# Solution of differential equation with Dirac Delta

Is it possible to solve a differential equation of the following form?

$\partial_x^2y + \delta(x) \partial_x y = 0$

where $\delta(x)$ is the dirac delta function. I need the solution for periodic boundary conditions from -1 to 1, but I'll be fine if you direct me for any sort of boundary conditions..

I've realised that I can solve this for some types of boundary conditions. What i'd be really interested in is how to do this for periodic boundary conditions...

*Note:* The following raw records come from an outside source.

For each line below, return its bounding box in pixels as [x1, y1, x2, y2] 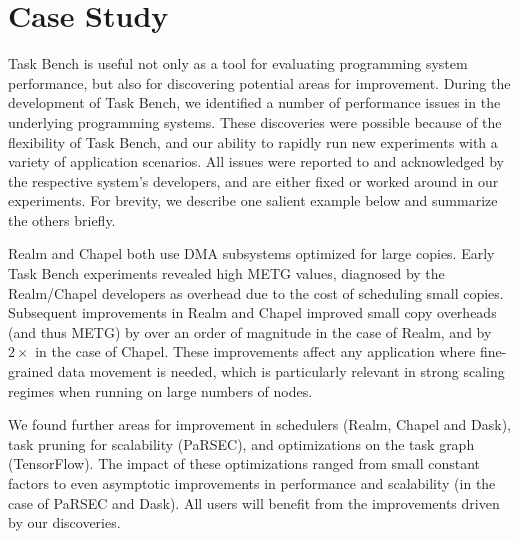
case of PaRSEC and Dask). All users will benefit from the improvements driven [8, 492, 500, 513]
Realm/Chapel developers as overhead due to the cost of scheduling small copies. [8, 282, 504, 303]
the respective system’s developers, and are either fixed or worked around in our [8, 170, 499, 191]
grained [8, 361, 54, 382]
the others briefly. [8, 209, 116, 230]
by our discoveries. [8, 512, 121, 533]
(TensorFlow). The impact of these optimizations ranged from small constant [8, 453, 481, 474]
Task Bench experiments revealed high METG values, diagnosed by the [8, 263, 445, 284]
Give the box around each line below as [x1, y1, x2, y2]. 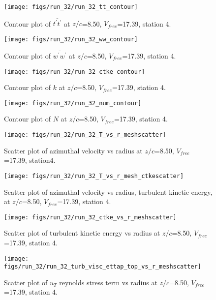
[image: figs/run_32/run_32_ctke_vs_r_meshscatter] [4, 213, 177, 221]
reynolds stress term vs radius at [59, 277, 157, 287]
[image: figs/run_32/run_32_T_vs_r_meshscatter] [4, 131, 166, 139]
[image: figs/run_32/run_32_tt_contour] [4, 3, 138, 10]
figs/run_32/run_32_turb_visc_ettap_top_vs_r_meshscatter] [4, 263, 201, 270]
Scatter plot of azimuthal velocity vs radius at [4, 145, 143, 155]
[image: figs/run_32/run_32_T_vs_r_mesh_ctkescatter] [4, 172, 184, 180]
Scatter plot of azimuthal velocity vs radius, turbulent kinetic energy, [4, 186, 213, 197]
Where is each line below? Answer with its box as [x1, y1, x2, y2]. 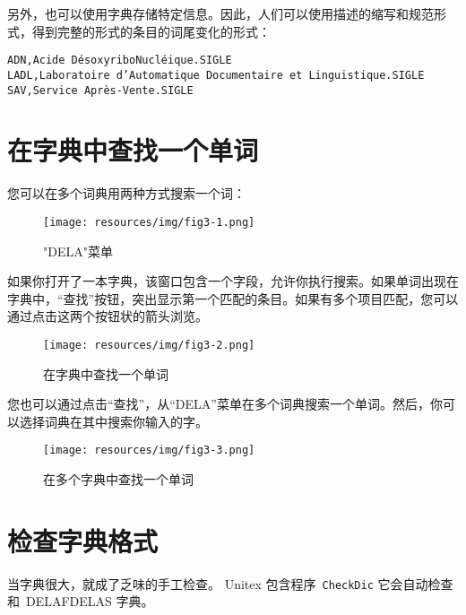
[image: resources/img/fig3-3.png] [43, 444, 255, 457]
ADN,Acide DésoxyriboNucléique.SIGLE [7, 54, 232, 67]
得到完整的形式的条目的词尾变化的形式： [31, 22, 271, 40]
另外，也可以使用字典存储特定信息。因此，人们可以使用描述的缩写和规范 [7, 4, 434, 22]
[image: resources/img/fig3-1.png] [43, 215, 255, 229]
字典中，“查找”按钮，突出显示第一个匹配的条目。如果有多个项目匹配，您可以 [7, 289, 459, 307]
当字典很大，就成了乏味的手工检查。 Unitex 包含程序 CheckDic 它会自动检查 [7, 574, 453, 593]
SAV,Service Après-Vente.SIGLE [7, 83, 194, 97]
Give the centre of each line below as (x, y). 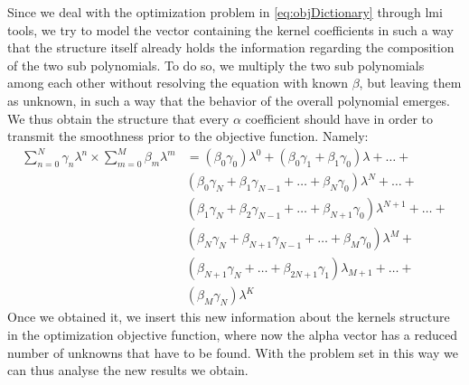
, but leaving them (410, 83)
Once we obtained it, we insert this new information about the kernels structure (229, 317)
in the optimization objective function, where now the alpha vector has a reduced (232, 335)
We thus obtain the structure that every (118, 118)
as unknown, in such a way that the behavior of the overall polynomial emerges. (229, 100)
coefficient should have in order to (339, 118)
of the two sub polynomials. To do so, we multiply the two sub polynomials (216, 65)
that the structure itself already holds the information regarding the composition (231, 47)
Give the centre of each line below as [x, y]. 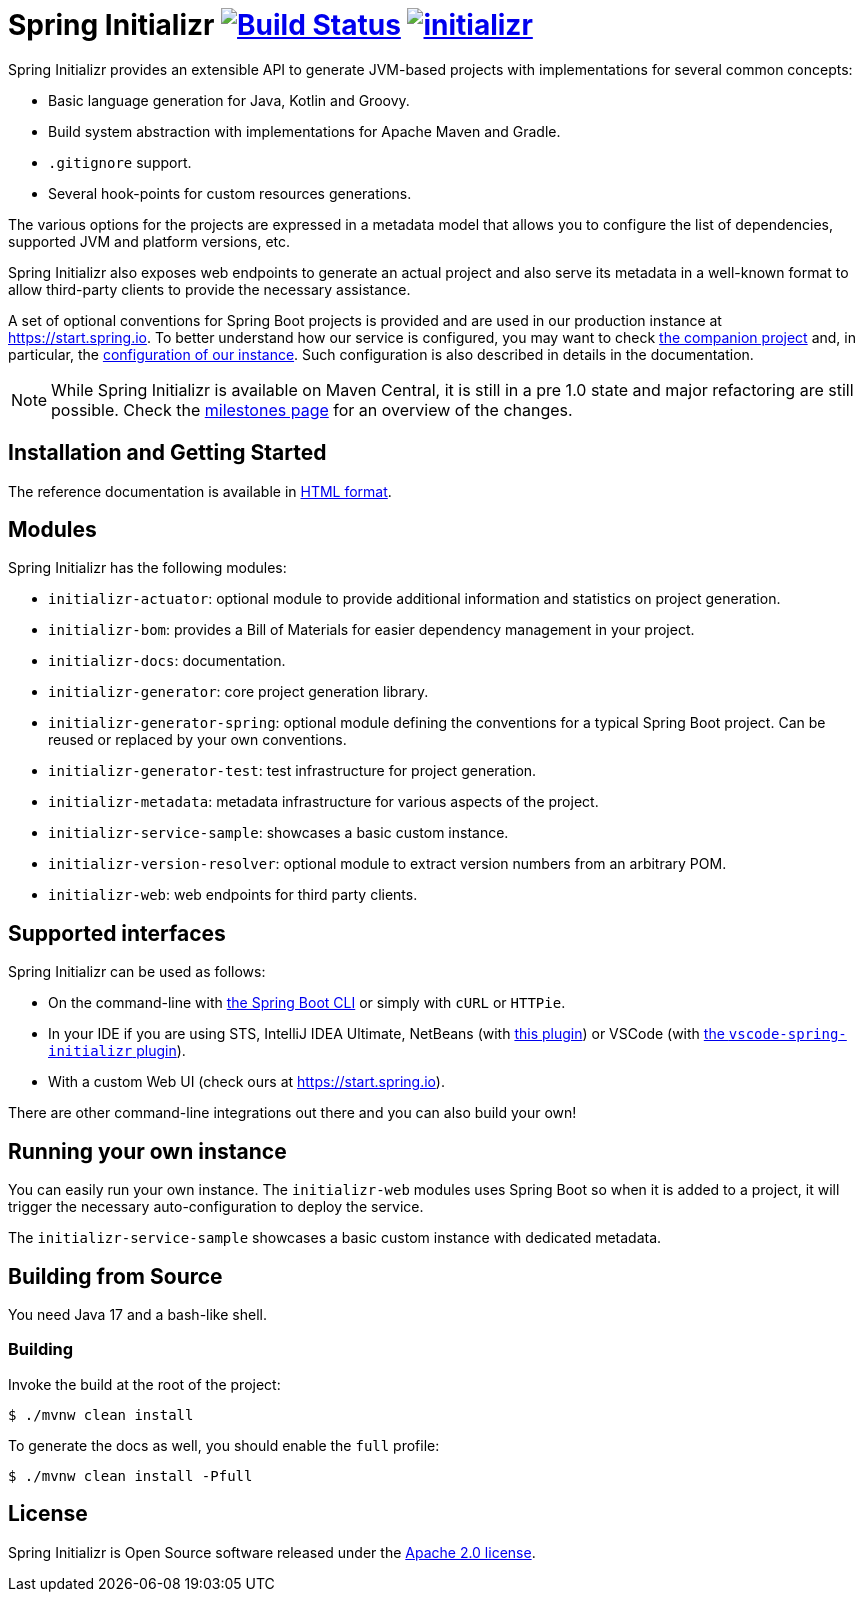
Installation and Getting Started [167, 453]
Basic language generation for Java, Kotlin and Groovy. [229, 100]
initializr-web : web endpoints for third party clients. [233, 895]
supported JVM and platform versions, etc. [149, 241]
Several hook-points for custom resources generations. [230, 193]
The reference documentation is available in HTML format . [200, 491]
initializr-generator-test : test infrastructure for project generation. [292, 771]
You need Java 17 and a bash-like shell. [137, 1314]
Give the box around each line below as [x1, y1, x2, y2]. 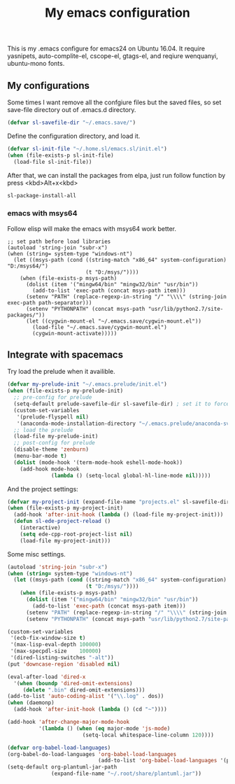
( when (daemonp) [7, 699, 55, 706]
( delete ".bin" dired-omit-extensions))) [22, 686, 145, 694]
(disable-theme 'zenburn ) [13, 446, 90, 453]
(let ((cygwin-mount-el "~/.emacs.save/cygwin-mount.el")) [25, 317, 201, 325]
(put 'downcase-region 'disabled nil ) [7, 660, 120, 668]
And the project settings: [7, 484, 78, 493]
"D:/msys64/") [7, 262, 49, 269]
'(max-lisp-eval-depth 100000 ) [10, 641, 101, 648]
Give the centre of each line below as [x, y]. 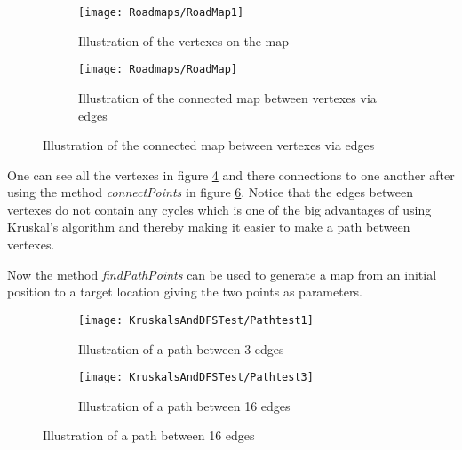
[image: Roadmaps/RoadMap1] [161, 12]
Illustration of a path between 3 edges [181, 348]
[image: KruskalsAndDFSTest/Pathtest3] [196, 378]
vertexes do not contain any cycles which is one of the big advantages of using [219, 209]
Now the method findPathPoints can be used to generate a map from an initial [222, 274]
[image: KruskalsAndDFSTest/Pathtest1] [196, 320]
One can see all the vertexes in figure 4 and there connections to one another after [231, 174]
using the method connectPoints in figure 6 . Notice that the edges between [210, 192]
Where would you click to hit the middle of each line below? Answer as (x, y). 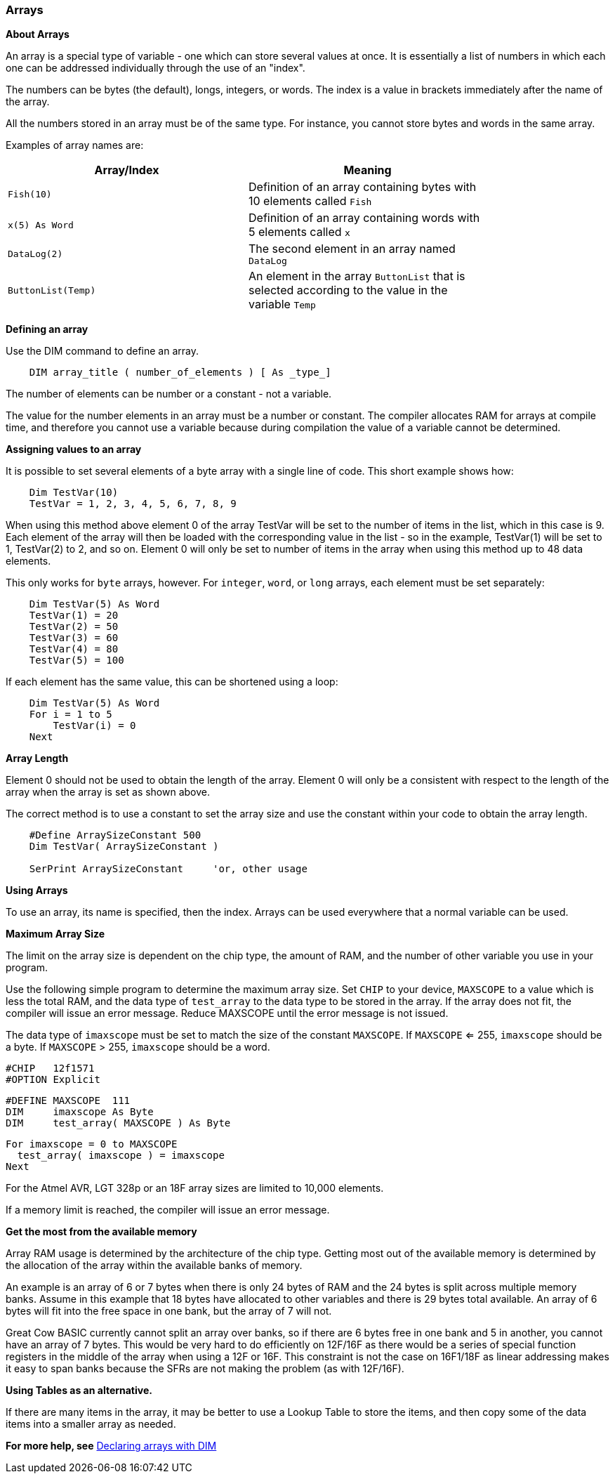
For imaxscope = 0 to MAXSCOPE (92, 1144)
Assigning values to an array (74, 449)
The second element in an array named (352, 249)
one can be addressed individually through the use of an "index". (156, 68)
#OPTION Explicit (53, 1080)
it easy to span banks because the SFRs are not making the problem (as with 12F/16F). (205, 1369)
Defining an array (47, 329)
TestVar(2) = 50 (74, 627)
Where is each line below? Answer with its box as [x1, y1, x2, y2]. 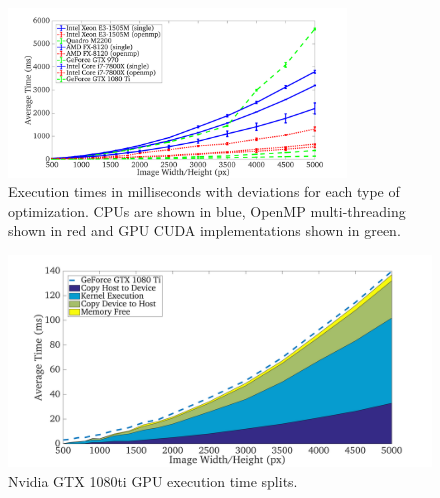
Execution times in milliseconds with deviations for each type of [8, 181, 400, 202]
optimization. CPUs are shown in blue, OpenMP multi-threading [8, 200, 406, 221]
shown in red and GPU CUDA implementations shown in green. [8, 220, 401, 241]
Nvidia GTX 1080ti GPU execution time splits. [8, 470, 298, 491]
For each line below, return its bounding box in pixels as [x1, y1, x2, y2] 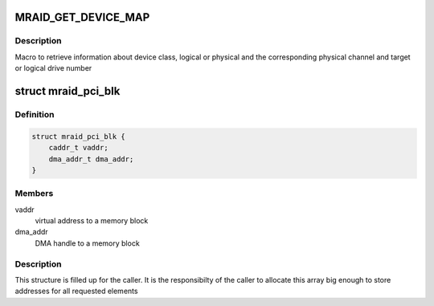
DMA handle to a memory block [35, 238, 140, 248]
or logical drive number [14, 63, 92, 73]
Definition [14, 108, 55, 120]
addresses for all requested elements [14, 286, 138, 296]
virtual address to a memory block [35, 216, 149, 226]
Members [14, 188, 54, 199]
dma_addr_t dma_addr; [48, 154, 134, 164]
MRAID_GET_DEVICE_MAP [14, 10, 150, 24]
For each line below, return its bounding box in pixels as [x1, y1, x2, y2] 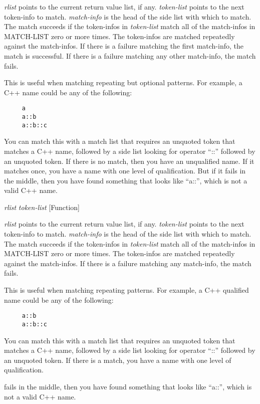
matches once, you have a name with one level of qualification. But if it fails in [4, 165, 246, 176]
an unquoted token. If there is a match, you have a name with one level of [4, 354, 231, 365]
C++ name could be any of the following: [4, 87, 132, 97]
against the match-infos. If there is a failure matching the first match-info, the [4, 41, 243, 51]
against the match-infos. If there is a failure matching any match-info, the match [4, 258, 251, 268]
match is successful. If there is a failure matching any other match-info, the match [4, 50, 256, 61]
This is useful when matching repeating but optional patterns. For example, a [4, 77, 242, 88]
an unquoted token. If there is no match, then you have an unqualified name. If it [4, 155, 254, 166]
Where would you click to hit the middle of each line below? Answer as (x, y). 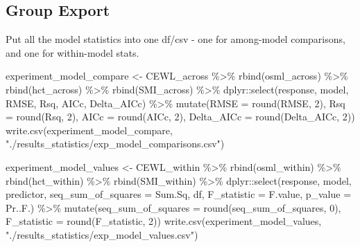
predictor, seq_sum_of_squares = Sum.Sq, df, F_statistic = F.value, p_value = (179, 194)
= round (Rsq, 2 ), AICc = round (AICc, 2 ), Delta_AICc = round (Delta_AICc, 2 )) (180, 117)
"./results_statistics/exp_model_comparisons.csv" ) (115, 144)
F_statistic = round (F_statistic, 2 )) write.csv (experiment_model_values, (164, 221)
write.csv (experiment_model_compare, (89, 130)
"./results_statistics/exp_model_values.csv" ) (102, 234)
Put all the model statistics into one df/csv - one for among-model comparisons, (175, 39)
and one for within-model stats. (72, 52)
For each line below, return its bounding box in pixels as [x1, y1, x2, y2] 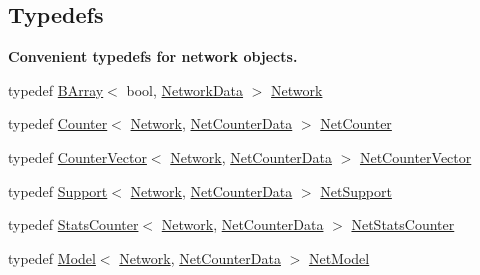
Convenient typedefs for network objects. [8, 46, 298, 67]
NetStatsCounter [351, 214, 455, 235]
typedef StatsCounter [8, 214, 139, 235]
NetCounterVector [359, 146, 472, 167]
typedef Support [8, 180, 108, 201]
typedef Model [8, 247, 96, 268]
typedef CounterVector [8, 146, 147, 167]
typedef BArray [8, 79, 104, 100]
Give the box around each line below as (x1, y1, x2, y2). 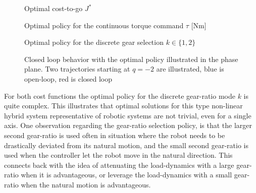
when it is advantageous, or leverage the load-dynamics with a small (21, 169, 232, 180)
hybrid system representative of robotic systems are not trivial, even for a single (4, 110, 251, 120)
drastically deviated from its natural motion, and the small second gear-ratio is (4, 140, 248, 150)
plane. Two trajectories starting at (24, 63, 130, 74)
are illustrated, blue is (156, 63, 224, 74)
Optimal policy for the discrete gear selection (24, 37, 164, 47)
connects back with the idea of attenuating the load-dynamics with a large (4, 159, 234, 170)
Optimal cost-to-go (24, 3, 83, 13)
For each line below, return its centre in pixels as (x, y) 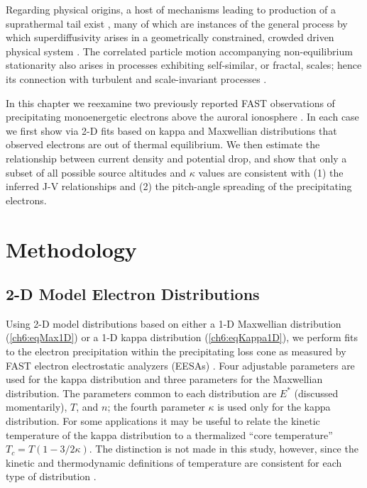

Technically, if I approach the problem by splitting the regions $x<0$ and $x>0$ and solve in each part separately, I can solve it and get linear equations in both regions. This will give me $4$ variables. Periodicity, and periodicity of the derivative will give me 2 equations. Continuity at $x=0$ will give me one more. How do i relate the derivative around the $x=0$ interface?

A little background: If there was no delta function, but rather say some gaussian approximation, I would be expect to be able to solve it, but I don't see why I can't get the information of the derivative around $x=0$ when i put in a dirac delta function. My actual problem is reasonably more complicated but this is the quickest simple example I could reduce my problem to. If I try to integrate in an epsilon region around $0$, then I end up with an expression in $y^\prime(0)$, which isn't defined.

If it helps, i'm actually interested in a physical problem, so this delta function is just an approximation, but i'm unable to take any function in it's place whose limit I can make tend to a delta function..

Any help or direction would be greatly appreciated!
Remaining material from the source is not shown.